The Company acquired all of the outstanding common stock and options of
Home Account by issuing 6,900,000 of InteliData common stock and paying
approximately $320,000 in cash. The value of the shares issued as part of the
purchase consideration of approximately $29,011,000 was measured based on the
market price of the issued common stock a few days before and after January 11,
2001 - the date that the merger transaction was agreed to and announced.
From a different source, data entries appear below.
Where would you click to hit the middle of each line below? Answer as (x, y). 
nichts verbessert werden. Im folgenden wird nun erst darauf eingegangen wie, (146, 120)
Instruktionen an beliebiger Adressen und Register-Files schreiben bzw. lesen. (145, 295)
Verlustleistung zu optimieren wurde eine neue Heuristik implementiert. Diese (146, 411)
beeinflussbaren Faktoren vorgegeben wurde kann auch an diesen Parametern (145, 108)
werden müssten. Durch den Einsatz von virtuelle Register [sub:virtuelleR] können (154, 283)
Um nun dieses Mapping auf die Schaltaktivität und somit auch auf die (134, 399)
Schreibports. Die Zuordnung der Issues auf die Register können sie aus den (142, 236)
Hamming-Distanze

This
acquisition is accounted for as a purchase under Accounting Principles Board
Opinion No. 16, Business Combinations (APB No. 16). In accordance with APB No.
16, the Company is allocating the purchase price of Home Account based on the
fair value of the assets acquired and liabilities assumed. Goodwill resulting
from the Home Account acquisition will be amortized over seven years.
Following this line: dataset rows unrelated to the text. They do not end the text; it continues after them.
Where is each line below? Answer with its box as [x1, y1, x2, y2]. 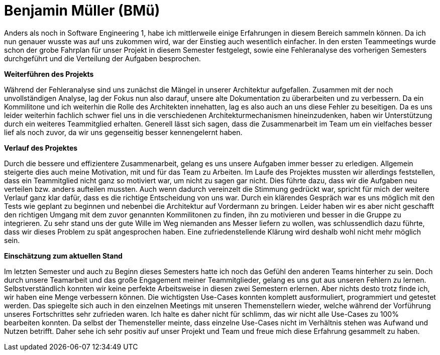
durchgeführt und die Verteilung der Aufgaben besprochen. [4, 54, 201, 63]
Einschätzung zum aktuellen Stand [4, 251, 123, 260]
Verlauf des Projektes [4, 143, 78, 152]
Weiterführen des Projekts [4, 69, 94, 78]
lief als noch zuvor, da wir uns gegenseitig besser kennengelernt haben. [4, 128, 243, 137]
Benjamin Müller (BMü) [4, 2, 160, 19]

(13) UNAUDITED QUARTERLY FINANCIAL DATA
The results of the Company's quarterly operations for the years ended
December 31, 2000 and 1999 are set forth in the following table (in thousands,
except per share data). During 2000, the Company discontinued the Caller ID
leasing business. Accordingly, the results of operations from leasing activities
have been reported as discontinued operations and prior period results have been
reclassified to conform to this presentation.
First Second Third Fourth YTD
---------- ----------- ------------ ----------- --------
2000
- ----
Revenues $ 1,784 $ 1,199 $ 1,516 $ 602 $ 5,101
Cost of revenues 574 933 850 363 2,720
Operating expenses 4,902 6,715 7,103 8,979 27,699
------------ ------------ ----------- ---------- -----------
Operating loss (3,692) (6,449) (6,437) (8,740) (25,318)
Other income (expense) 42,756 1,555 4,170 1,245 49,726
Provision (benefit) for income taxes 790 (100) (57) (145) 488
------------ ------------ ----------- ---------- -----------
Income (loss) from continuing operations 38,274 (4,794) (2,210) (7,350) 23,920
Income (loss) from discontinued operations 417 (51) (633) 5 (262)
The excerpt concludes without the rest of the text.